Task description>
Ignoring every picture, return the lines of the listing below word for word, from the line that holds "Give the centre" through the line that holds "can be visualized".

----

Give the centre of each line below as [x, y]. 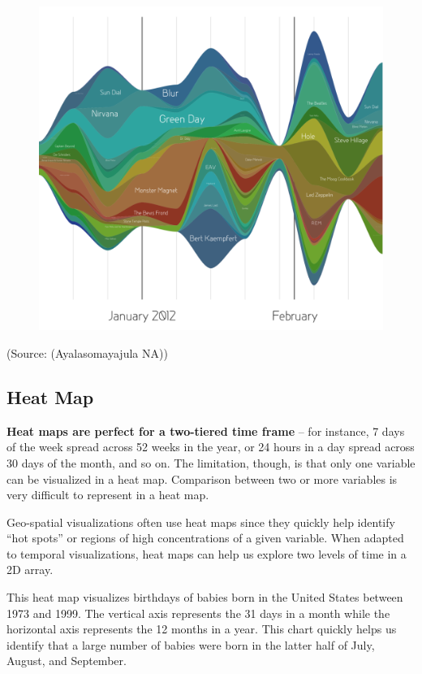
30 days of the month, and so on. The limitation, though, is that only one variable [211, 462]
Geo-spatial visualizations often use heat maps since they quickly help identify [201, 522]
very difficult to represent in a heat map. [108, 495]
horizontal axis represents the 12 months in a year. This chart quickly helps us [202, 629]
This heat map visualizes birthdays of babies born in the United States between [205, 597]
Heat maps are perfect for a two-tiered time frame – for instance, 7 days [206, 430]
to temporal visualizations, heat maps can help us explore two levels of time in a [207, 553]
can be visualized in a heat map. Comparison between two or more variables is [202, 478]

----

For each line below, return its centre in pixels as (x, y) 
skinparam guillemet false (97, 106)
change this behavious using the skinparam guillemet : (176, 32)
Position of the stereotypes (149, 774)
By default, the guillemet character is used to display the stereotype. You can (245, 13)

----

Response below>
Give the centre of each line below as [x, y]. 
30 days of the month, and so on. The limitation, though, is that only one variable [211, 462]
Geo-spatial visualizations often use heat maps since they quickly help identify [201, 522]
very difficult to represent in a heat map. [108, 495]
horizontal axis represents the 12 months in a year. This chart quickly helps us [202, 629]
This heat map visualizes birthdays of babies born in the United States between [205, 597]
Heat maps are perfect for a two-tiered time frame – for instance, 7 days [206, 430]
to temporal visualizations, heat maps can help us explore two levels of time in a [207, 553]
can be visualized in a heat map. Comparison between two or more variables is [202, 478]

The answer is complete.